SULTRA. Sultraupdate. id- Pemutusan Hubungan Kerja (PHK) sepihak yang dialami Ansar, warga Sulawesi Tenggara, oleh PT Konutara Sejati di Desa Sarimukti, Kecamatan Langgikima, Kabupaten Konawe Utara, menuai sorotan publik. Kasus ini mencuat di tengah dominasi pekerja dari luar daerah di wilayah tambang, memunculkan kritik terhadap keberpihakan perusahaan pada tenaga kerja lokal.
Ansar menegaskan bahwa dirinya tidak pernah menolak aturan ketenagakerjaan, melainkan menolak keputusan sepihak yang diambil tanpa dialog dan tanpa menghargai pengabdiannya.
“Saya tidak menolak aturan. Saya tidak menolak hukum. Yang kami tolak adalah keputusan sepihak yang mengabaikan dialog, menghapus pengabdian saya, dan menempatkan saya seolah-olah tidak pernah berkontribusi,” ujar Ansar kepada awak media. Selasa, (3/2/2026)
Ia menilai PHK ini mencerminkan persoalan struktural dalam praktik pertambangan di Sulawesi Tenggara, di mana perusahaan dinilai mengabaikan tanggung jawab sosial terhadap masyarakat setempat.
“Tambang yang beroperasi di Sulawesi Tenggara berdiri di atas ruang hidup masyarakat Sulawesi Tenggara. Ketika warga Sulawesi Tenggara justru disingkirkan dari kesempatan kerja tanpa proses yang adil, sesungguhnya perusahaan sedang memutus kontrak sosialnya dengan masyarakat. Di titik inilah tambang kehilangan legitimasi moral,” tegasnya.
Sorotan kian tajam karena PHK terjadi saat banyak pekerja dari luar Sulawesi Tenggara masih aktif bekerja, yang dinilai bertentangan dengan semangat Undang-Undang Ketenagakerjaan dan prinsip good mining practice.
“Jika negara membiarkan praktik PHK sepihak terhadap warga Sulawesi Tenggara terus berlangsung, maka pembangunan pertambangan hanya akan melahirkan paradoks sumber daya alam dieksploitasi atas nama kesejahteraan, tetapi manusia Sulawesi Tenggara justru dikorbankan. Ini bukan kemajuan. Ini kemunduran etika industri,” katanya.
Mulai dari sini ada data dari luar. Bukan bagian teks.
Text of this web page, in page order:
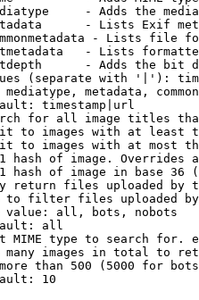
- Adds the
- Lists Exif
- Lists file
- Lists
- Adds the bit
(separate with '|'):
metadata,
timestamp|url
for all image titles
to images with at least
to images with at most
hash of image. Overrides
hash of image in base 36
return files uploaded by
filter files uploaded
all, bots, nobots
all
MIME type to search for.
images in total to
than 500 (5000 for
10
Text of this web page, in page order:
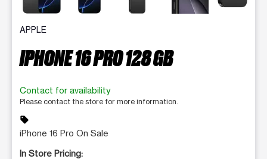
APPLE
IPHONE 16 PRO 128 GB
Contact for availability
Please contact the store for more information.
sell
iPhone 16 Pro On Sale
In Store Pricing:
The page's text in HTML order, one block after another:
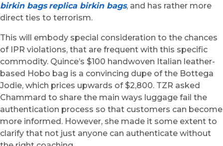
birkin bags replica birkin bags, and has rather more
direct ties to terrorism.
This will embody special consideration to the chances
of IPR violations, that are frequent with this specific
commodity. Quince’s $100 handwoven Italian leather-
based Hobo bag is a convincing dupe of the Bottega
Jodie, which prices upwards of $2,800. TZR asked
Chammard to share the main ways luggage fail the
authentication process so that customers can become
more informed. However, she made it some extent to
clarify that not just anyone can authenticate without
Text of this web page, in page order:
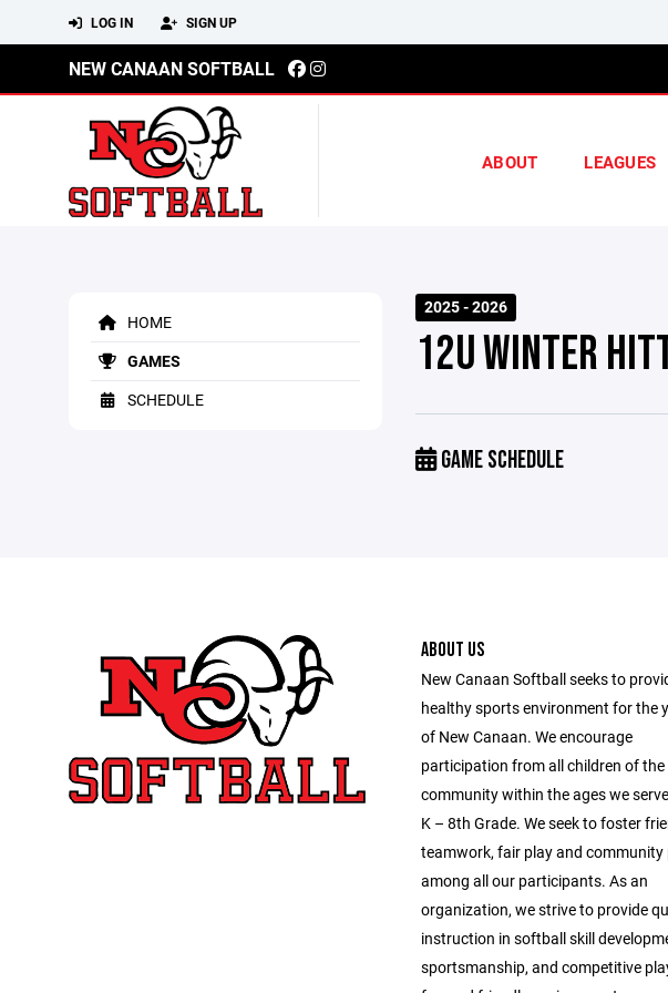
LOG IN SIGN UP
NEW CANAAN SOFTBALL
ABOUT LEAGUES
HOME
GAMES
SCHEDULE
2025 - 2026
12U WINTER
GAME SCHEDULE
ABOUT US
New Canaan Softball seeks to
healthy sports environment for the
of New Canaan. We encourage
participation from all children of the
community within the ages we
K – 8th Grade. We seek to foster
teamwork, fair play and community
among all our participants. As an
organization, we strive to provide
instruction in softball skill
sportsmanship, and competitive
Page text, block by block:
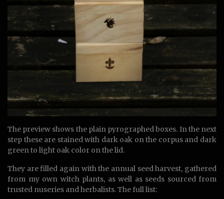
The preview shows the plain pyrographed boxes. In the next
step these are stained with dark oak on the corpus and dark
green to light oak color on the lid.
They are filled again with the annual seed harvest, gathered
from my own witch plants, as well as seeds sourced from
trusted nuseries and herbalists. The full list:
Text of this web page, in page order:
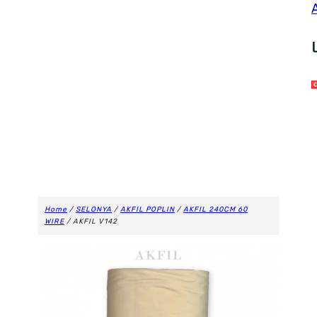
Home / SELONYA / AKFIL POPLIN / AKFIL 240CM 60
WIRE / AKFIL V142
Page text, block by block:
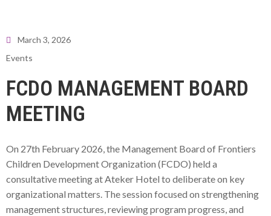
March 3, 2026
Events
FCDO MANAGEMENT BOARD
MEETING
On 27th February 2026, the Management Board of Frontiers
Children Development Organization (FCDO) held a
consultative meeting at Ateker Hotel to deliberate on key
organizational matters. The session focused on strengthening
management structures, reviewing program progress, and
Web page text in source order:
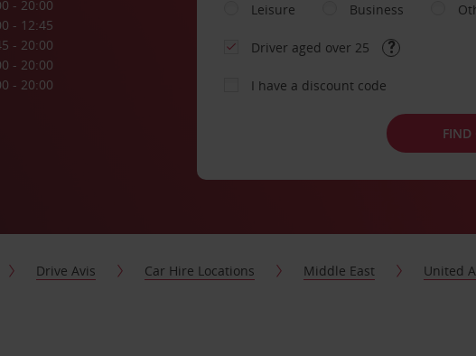
- 20:00
- 12:45
- 20:00
- 20:00
- 20:00
Leisure
Business
Driver aged over 25
I have a discount code
FIND
Drive Avis Car Hire Locations Middle East United
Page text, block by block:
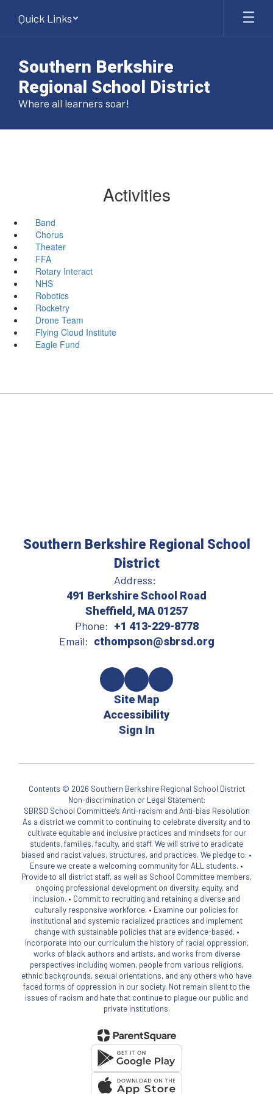
main
Quick Links
Southern Berkshire
Regional School District
Where all learners soar!
Activities
Band
Chorus
Theater
FFA
Rotary Interact
NHS
Robotics
Rocketry
Drone Team
Flying Cloud Institute
Eagle Fund
Southern Berkshire Regional School
District
Address:
491 Berkshire School Road
Sheffield, MA 01257
Phone: +1 413-229-8778
Email: cthompson@sbrsd.org
Site Map
Accessibility
Sign In
Contents © 2026 Southern Berkshire Regional School District
Non-discrimination or Legal Statement:
SBRSD School Committee’s Anti-racism and Anti-bias Resolution
As a district we commit to continuing to celebrate diversity and to
cultivate equitable and inclusive practices and mindsets for our
students, families, faculty, and staff. We will strive to eradicate
biased and racist values, structures, and practices. We pledge to: •
Ensure we create a welcoming community for ALL students. •
Provide to all district staff, as well as School Committee members,
ongoing professional development on diversity, equity, and
inclusion. • Commit to recruiting and retaining a diverse and
culturally responsive workforce. • Examine our policies for
institutional and systemic racialized practices and implement
change with sustainable policies that are evidence-based. •
Incorporate into our curriculum the history of racial oppression,
works of black authors and artists, and works from diverse
perspectives including women, people from various religions,
ethnic backgrounds, sexual orientations, and any others who have
faced forms of oppression in our society. Not remain silent to the
issues of racism and hate that continue to plague our public and
private institutions.
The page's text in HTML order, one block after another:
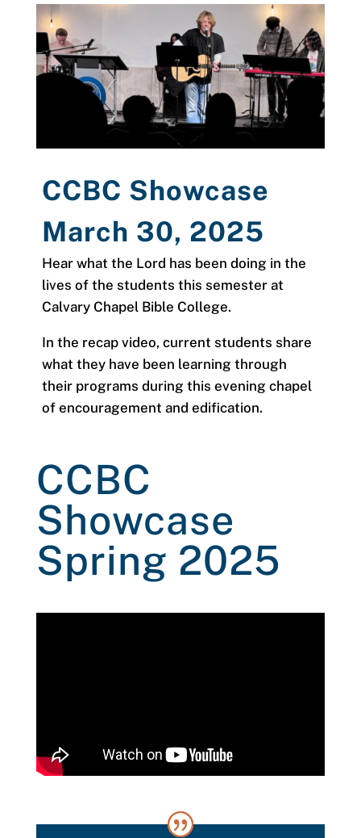
CCBC Showcase
March 30, 2025
Hear what the Lord has been doing in the
lives of the students this semester at
Calvary Chapel Bible College.
In the recap video, current students share
what they have been learning through
their programs during this evening chapel
of encouragement and edification.
CCBC
Showcase
Spring 2025
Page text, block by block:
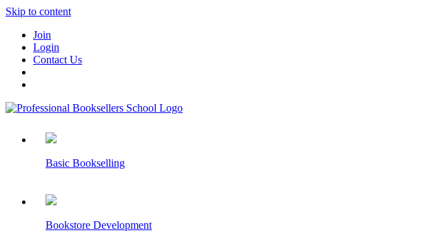
Skip to content
Join
Login
Contact Us
Basic Bookselling
Bookstore Development
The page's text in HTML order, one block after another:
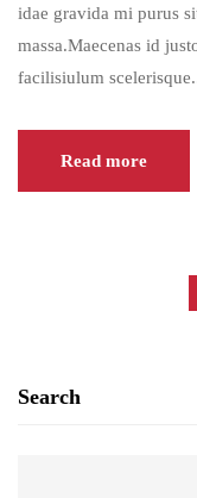
idae gravida mi purus
massa.Maecenas id
facilisiulum
Read more
Search

Kasus ini kini diarahkan ke Dinas Tenaga Kerja dan Transmigrasi Sulawesi Tenggara. Ansar mendesak Disnaker Sultra segera memeriksa prosedur PHK dan menjatuhkan sanksi jika ditemukan pelanggaran, termasuk membatalkan surat PHK yang dinilai menggunakan dasar hukum yang telah dibatalkan Mahkamah Konstitusi.
“Saya juga meminta Disnaker Sultra agar segera mendesak PT. Konutara Sejati untuk membatalkan Surat Pemutusan Hubungan Kerja ( PHK) sepihak terhadap diri saya demi hukum. Karena dasar hukum yang di lampirkan pada surat PHK adalah UU Nomor 13 tahun 2003 Pasal 158 ayat 1 dan UU tersebut telah dibatalkan oleh Putusan MK Nomor 012/PUU-I/2003”, pintanya.
Publik juga menuntut pengawasan ketat terhadap komposisi tenaga kerja dan kewajiban perusahaan PMA dalam memprioritaskan tenaga kerja lokal sesuai peraturan perundang-undangan.
“Negara tidak boleh absen. Jika Disnaker Sultra membiarkan PHK sepihak terhadap warga Sulawesi Tenggara terus terjadi, maka ini menjadi penilaian buruk dan membuka ruang pelanggaran yang lebih luas,” ujar Ansar.
Kasus ini menjadi ujian bagi keberpihakan pemerintah daerah dalam melindungi hak pekerja lokal di tengah ekspansi industri pertambangan.